## Exercise brief
Reproduce each record verbatim, images excluded.

## Supplied records
'''

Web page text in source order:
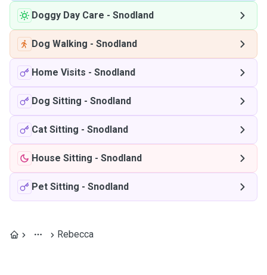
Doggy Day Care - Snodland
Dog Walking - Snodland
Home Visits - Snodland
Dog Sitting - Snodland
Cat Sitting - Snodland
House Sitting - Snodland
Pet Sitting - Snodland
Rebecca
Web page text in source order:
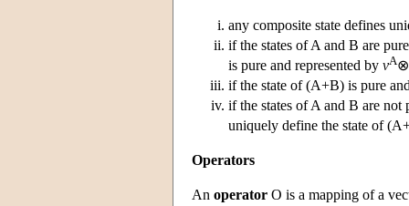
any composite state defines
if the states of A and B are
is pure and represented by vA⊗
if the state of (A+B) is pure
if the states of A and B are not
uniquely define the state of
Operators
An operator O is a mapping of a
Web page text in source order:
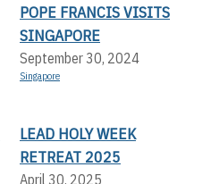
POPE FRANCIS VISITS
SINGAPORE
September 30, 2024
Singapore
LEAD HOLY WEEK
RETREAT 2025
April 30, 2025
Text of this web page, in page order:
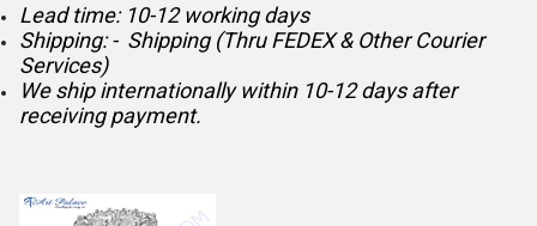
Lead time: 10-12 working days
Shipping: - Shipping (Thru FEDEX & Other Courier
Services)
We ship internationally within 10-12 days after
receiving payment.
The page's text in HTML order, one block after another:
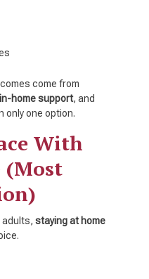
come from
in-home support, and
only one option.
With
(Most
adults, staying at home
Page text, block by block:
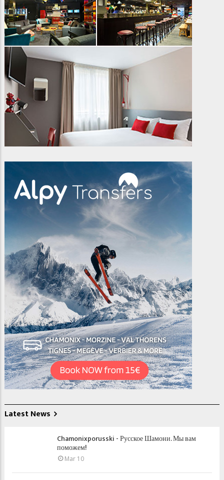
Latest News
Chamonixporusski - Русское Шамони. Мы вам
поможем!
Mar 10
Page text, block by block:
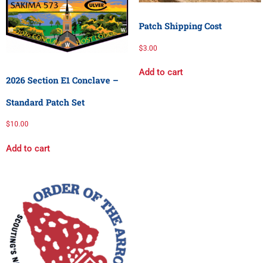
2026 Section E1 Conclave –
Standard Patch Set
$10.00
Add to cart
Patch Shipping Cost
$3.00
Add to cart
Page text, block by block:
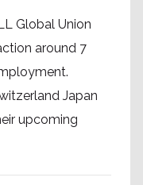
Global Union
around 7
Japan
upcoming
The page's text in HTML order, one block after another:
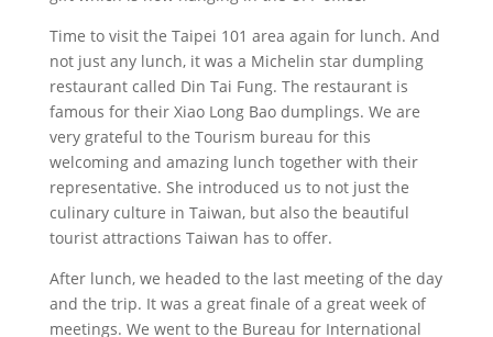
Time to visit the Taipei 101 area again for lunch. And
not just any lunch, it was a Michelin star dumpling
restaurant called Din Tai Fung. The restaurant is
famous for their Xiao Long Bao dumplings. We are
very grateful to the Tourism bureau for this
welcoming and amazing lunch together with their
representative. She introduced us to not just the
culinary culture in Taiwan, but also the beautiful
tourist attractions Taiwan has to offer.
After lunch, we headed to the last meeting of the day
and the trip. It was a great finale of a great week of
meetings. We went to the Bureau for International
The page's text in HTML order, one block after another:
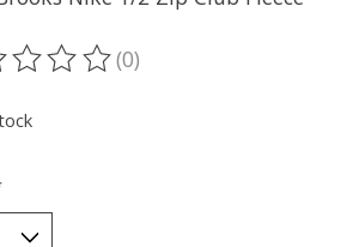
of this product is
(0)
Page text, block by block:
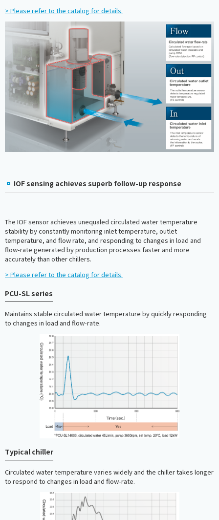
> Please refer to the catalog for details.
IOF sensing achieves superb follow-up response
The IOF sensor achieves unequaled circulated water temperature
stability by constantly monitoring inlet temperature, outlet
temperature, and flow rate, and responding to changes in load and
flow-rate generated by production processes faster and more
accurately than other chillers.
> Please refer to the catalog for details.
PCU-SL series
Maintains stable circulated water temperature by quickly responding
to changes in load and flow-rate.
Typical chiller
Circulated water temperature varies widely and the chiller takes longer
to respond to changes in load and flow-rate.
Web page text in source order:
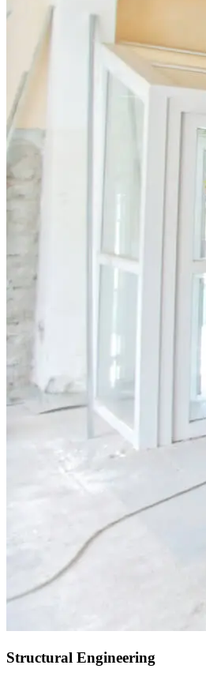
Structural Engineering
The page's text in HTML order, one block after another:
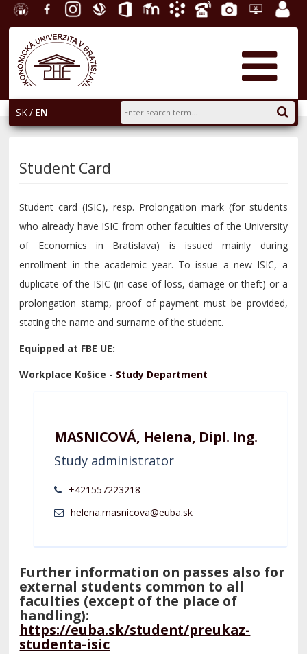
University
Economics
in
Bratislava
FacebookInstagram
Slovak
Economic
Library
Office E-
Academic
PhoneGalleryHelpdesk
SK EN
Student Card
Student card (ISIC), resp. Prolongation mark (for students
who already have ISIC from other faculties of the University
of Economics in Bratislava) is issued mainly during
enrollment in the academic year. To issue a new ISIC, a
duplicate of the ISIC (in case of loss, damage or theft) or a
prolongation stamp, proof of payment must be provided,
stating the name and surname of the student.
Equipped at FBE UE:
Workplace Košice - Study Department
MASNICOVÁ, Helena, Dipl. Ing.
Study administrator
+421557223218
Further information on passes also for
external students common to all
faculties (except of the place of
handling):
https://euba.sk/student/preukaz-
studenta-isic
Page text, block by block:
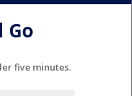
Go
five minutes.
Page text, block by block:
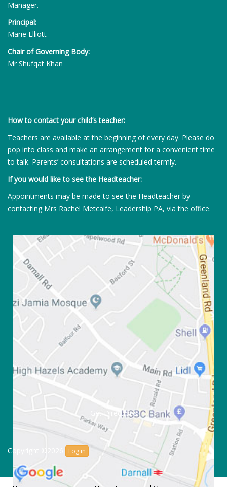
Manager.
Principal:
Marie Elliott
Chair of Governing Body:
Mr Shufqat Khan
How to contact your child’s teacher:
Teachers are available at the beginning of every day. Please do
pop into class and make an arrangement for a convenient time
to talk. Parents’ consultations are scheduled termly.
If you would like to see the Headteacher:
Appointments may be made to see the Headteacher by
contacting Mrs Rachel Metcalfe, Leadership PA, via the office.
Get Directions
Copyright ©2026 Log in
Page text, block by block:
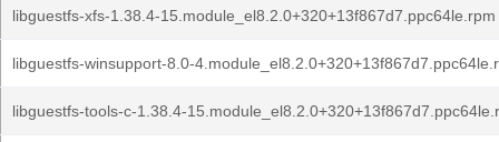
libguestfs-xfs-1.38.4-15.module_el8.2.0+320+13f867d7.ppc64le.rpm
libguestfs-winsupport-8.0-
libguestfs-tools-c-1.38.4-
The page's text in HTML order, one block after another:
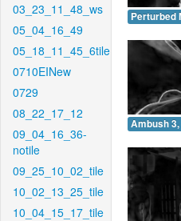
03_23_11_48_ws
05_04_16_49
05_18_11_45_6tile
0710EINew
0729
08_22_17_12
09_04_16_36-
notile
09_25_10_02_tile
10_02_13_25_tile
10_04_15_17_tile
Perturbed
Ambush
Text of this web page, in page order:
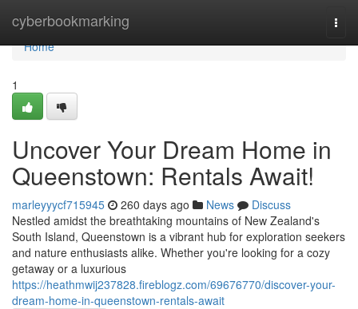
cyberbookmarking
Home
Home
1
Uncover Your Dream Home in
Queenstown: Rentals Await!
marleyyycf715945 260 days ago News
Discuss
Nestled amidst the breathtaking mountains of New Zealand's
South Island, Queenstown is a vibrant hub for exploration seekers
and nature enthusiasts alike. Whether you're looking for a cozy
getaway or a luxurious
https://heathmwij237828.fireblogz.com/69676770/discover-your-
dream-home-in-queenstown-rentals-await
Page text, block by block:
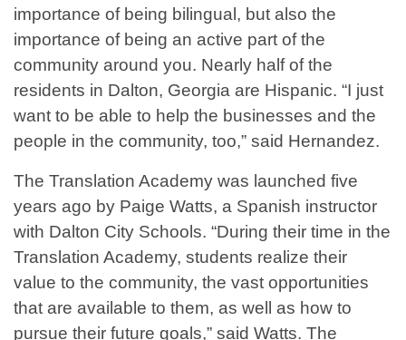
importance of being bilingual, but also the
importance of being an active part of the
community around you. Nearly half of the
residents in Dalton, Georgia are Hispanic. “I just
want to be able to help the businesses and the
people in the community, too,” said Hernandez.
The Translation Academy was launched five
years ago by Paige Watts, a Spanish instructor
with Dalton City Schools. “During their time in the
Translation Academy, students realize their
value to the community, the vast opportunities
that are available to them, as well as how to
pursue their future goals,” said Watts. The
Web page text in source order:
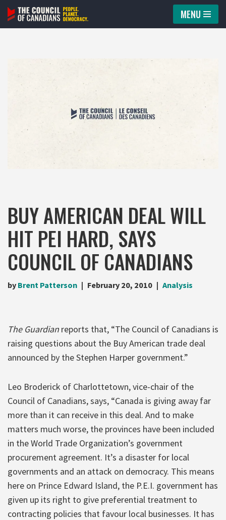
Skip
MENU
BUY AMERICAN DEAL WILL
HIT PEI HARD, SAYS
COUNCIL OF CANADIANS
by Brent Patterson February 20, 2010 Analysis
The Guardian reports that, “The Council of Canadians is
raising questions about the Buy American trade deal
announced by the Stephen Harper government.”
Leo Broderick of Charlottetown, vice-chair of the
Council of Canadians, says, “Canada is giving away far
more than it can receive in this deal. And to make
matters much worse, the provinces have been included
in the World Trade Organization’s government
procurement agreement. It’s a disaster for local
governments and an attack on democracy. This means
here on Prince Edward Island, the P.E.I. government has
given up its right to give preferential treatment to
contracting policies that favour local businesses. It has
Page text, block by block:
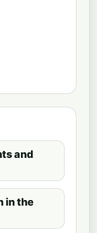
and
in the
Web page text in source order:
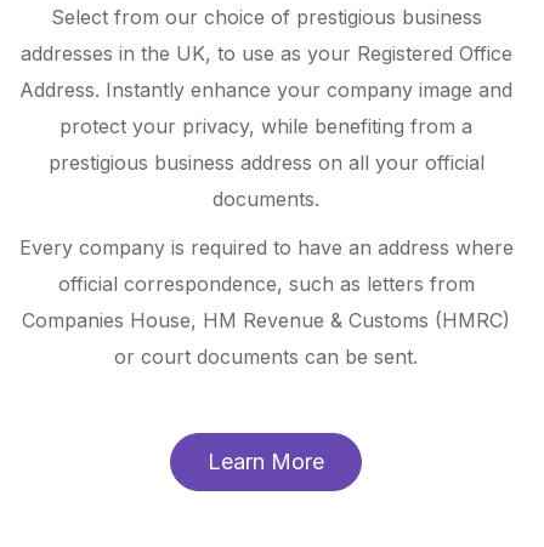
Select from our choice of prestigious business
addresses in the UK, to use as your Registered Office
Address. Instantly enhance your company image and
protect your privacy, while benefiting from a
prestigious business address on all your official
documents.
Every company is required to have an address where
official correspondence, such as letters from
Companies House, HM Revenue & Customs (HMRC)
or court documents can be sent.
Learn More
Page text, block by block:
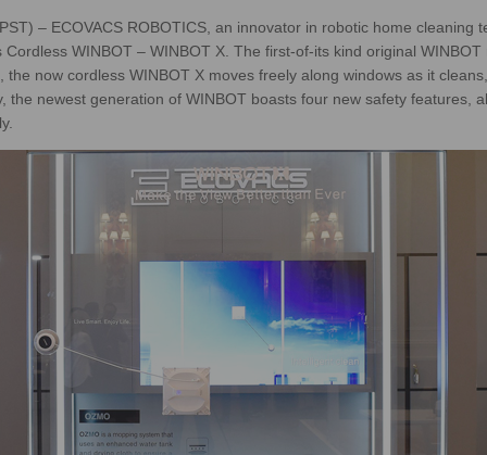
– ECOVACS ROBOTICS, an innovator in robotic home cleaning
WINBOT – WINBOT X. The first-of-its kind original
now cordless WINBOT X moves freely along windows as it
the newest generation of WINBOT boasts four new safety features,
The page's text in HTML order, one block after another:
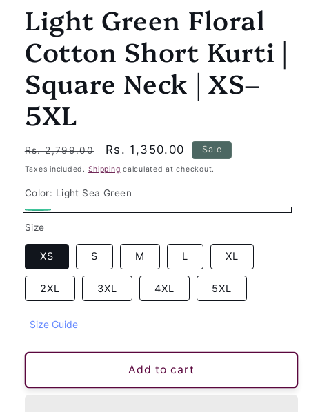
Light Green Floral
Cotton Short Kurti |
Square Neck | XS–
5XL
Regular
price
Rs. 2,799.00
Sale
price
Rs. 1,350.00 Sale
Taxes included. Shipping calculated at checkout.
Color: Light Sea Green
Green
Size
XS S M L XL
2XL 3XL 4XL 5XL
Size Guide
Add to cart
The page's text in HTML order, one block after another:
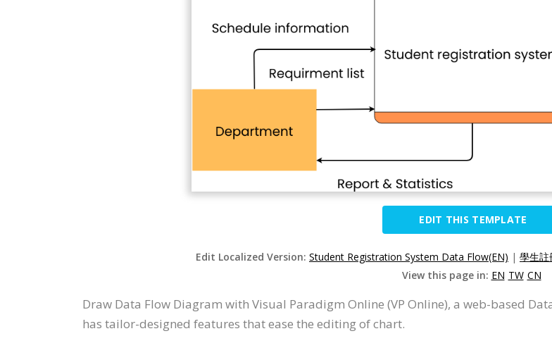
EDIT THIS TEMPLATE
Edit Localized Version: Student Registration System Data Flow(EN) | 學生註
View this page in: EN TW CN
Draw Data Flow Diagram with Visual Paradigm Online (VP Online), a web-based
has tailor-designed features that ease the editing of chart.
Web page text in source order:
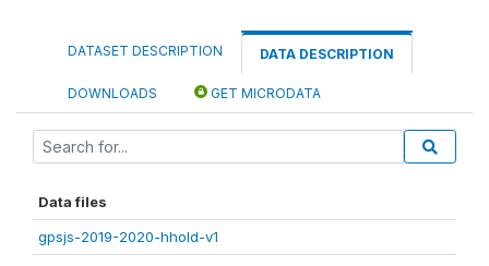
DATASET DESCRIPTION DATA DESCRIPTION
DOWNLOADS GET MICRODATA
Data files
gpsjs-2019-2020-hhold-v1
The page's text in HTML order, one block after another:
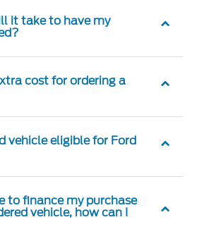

'''

## Answer to this exercise
Web page text in source order:
Doggy Day Care - Snodland
Dog Walking - Snodland
Home Visits - Snodland
Dog Sitting - Snodland
Cat Sitting - Snodland
House Sitting - Snodland
Pet Sitting - Snodland
Rebecca
Web page text in source order:
any composite state defines
if the states of A and B are
is pure and represented by vA⊗
if the state of (A+B) is pure
if the states of A and B are not
uniquely define the state of
Operators
An operator O is a mapping of a
Web page text in source order:
POPE FRANCIS VISITS
SINGAPORE
September 30, 2024
Singapore
LEAD HOLY WEEK
RETREAT 2025
April 30, 2025
Text of this web page, in page order:
Lead time: 10-12 working days
Shipping: - Shipping (Thru FEDEX & Other Courier
Services)
We ship internationally within 10-12 days after
receiving payment.
The page's text in HTML order, one block after another:
come from
in-home support, and
only one option.
With
(Most
adults, staying at home
Page text, block by block:
Latest News
Chamonixporusski - Русское Шамони. Мы вам
поможем!
Mar 10
Page text, block by block:
2026 Section E1 Conclave –
Standard Patch Set
$10.00
Add to cart
Patch Shipping Cost
$3.00
Add to cart
Page text, block by block:
Global Union
around 7
Japan
upcoming
The page's text in HTML order, one block after another:
Time to visit the Taipei 101 area again for lunch. And
not just any lunch, it was a Michelin star dumpling
restaurant called Din Tai Fung. The restaurant is
famous for their Xiao Long Bao dumplings. We are
very grateful to the Tourism bureau for this
welcoming and amazing lunch together with their
representative. She introduced us to not just the
culinary culture in Taiwan, but also the beautiful
tourist attractions Taiwan has to offer.
After lunch, we headed to the last meeting of the day
and the trip. It was a great finale of a great week of
meetings. We went to the Bureau for International
The page's text in HTML order, one block after another:
of this product is
(0)
Page text, block by block:
> Please refer to the catalog for details.
IOF sensing achieves superb follow-up response
The IOF sensor achieves unequaled circulated water temperature
stability by constantly monitoring inlet temperature, outlet
temperature, and flow rate, and responding to changes in load and
flow-rate generated by production processes faster and more
accurately than other chillers.
> Please refer to the catalog for details.
PCU-SL series
Maintains stable circulated water temperature by quickly responding
to changes in load and flow-rate.
Typical chiller
Circulated water temperature varies widely and the chiller takes longer
to respond to changes in load and flow-rate.
Web page text in source order:
Structural Engineering
The page's text in HTML order, one block after another:
University
Economics
in
Bratislava
FacebookInstagram
Slovak
Economic
Library
Office E-
Academic
PhoneGalleryHelpdesk
SK EN
Student Card
Student card (ISIC), resp. Prolongation mark (for students
who already have ISIC from other faculties of the University
of Economics in Bratislava) is issued mainly during
enrollment in the academic year. To issue a new ISIC, a
duplicate of the ISIC (in case of loss, damage or theft) or a
prolongation stamp, proof of payment must be provided,
stating the name and surname of the student.
Equipped at FBE UE:
Workplace Košice - Study Department
MASNICOVÁ, Helena, Dipl. Ing.
Study administrator
+421557223218
Further information on passes also for
external students common to all
faculties (except of the place of
handling):
https://euba.sk/student/preukaz-
studenta-isic
Page text, block by block:
Go
five minutes.
Page text, block by block:
Manager.
Principal:
Marie Elliott
Chair of Governing Body:
Mr Shufqat Khan
How to contact your child’s teacher:
Teachers are available at the beginning of every day. Please do
pop into class and make an arrangement for a convenient time
to talk. Parents’ consultations are scheduled termly.
If you would like to see the Headteacher:
Appointments may be made to see the Headteacher by
contacting Mrs Rachel Metcalfe, Leadership PA, via the office.
Get Directions
Copyright ©2026 Log in
Page text, block by block:
libguestfs-xfs-1.38.4-15.module_el8.2.0+320+13f867d7.ppc64le.rpm
libguestfs-winsupport-8.0-
libguestfs-tools-c-1.38.4-
The page's text in HTML order, one block after another:
03_23_11_48_ws
05_04_16_49
05_18_11_45_6tile
0710EINew
0729
08_22_17_12
09_04_16_36-
notile
09_25_10_02_tile
10_02_13_25_tile
10_04_15_17_tile
Perturbed
Ambush
Text of this web page, in page order:
cyberbookmarking
Home
Home
1
Uncover Your Dream Home in
Queenstown: Rentals Await!
marleyyycf715945 260 days ago News
Discuss
Nestled amidst the breathtaking mountains of New Zealand's
South Island, Queenstown is a vibrant hub for exploration seekers
and nature enthusiasts alike. Whether you're looking for a cozy
getaway or a luxurious
https://heathmwij237828.fireblogz.com/69676770/discover-your-
dream-home-in-queenstown-rentals-await
Page text, block by block:
importance of being bilingual, but also the
importance of being an active part of the
community around you. Nearly half of the
residents in Dalton, Georgia are Hispanic. “I just
want to be able to help the businesses and the
people in the community, too,” said Hernandez.
The Translation Academy was launched five
years ago by Paige Watts, a Spanish instructor
with Dalton City Schools. “During their time in the
Translation Academy, students realize their
value to the community, the vast opportunities
that are available to them, as well as how to
pursue their future goals,” said Watts. The
Web page text in source order:
Skip
MENU
BUY AMERICAN DEAL WILL
HIT PEI HARD, SAYS
COUNCIL OF CANADIANS
by Brent Patterson February 20, 2010 Analysis
The Guardian reports that, “The Council of Canadians is
raising questions about the Buy American trade deal
announced by the Stephen Harper government.”
Leo Broderick of Charlottetown, vice-chair of the
Council of Canadians, says, “Canada is giving away far
more than it can receive in this deal. And to make
matters much worse, the provinces have been included
in the World Trade Organization’s government
procurement agreement. It’s a disaster for local
governments and an attack on democracy. This means
here on Prince Edward Island, the P.E.I. government has
given up its right to give preferential treatment to
contracting policies that favour local businesses. It has
Page text, block by block:
and
in the
Web page text in source order:
Select from our choice of prestigious business
addresses in the UK, to use as your Registered Office
Address. Instantly enhance your company image and
protect your privacy, while benefiting from a
prestigious business address on all your official
documents.
Every company is required to have an address where
official correspondence, such as letters from
Companies House, HM Revenue & Customs (HMRC)
or court documents can be sent.
Learn More
Page text, block by block:
– ECOVACS ROBOTICS, an innovator in robotic home cleaning
WINBOT – WINBOT X. The first-of-its kind original
now cordless WINBOT X moves freely along windows as it
the newest generation of WINBOT boasts four new safety features,
The page's text in HTML order, one block after another:
Light Green Floral
Cotton Short Kurti |
Square Neck | XS–
5XL
Regular
price
Rs. 2,799.00
Sale
price
Rs. 1,350.00 Sale
Taxes included. Shipping calculated at checkout.
Color: Light Sea Green
Green
Size
XS S M L XL
2XL 3XL 4XL 5XL
Size Guide
Add to cart
The page's text in HTML order, one block after another:
EDIT THIS TEMPLATE
Edit Localized Version: Student Registration System Data Flow(EN) | 學生註
View this page in: EN TW CN
Draw Data Flow Diagram with Visual Paradigm Online (VP Online), a web-based
has tailor-designed features that ease the editing of chart.
Web page text in source order:
DATASET DESCRIPTION DATA DESCRIPTION
DOWNLOADS GET MICRODATA
Data files
gpsjs-2019-2020-hhold-v1
The page's text in HTML order, one block after another:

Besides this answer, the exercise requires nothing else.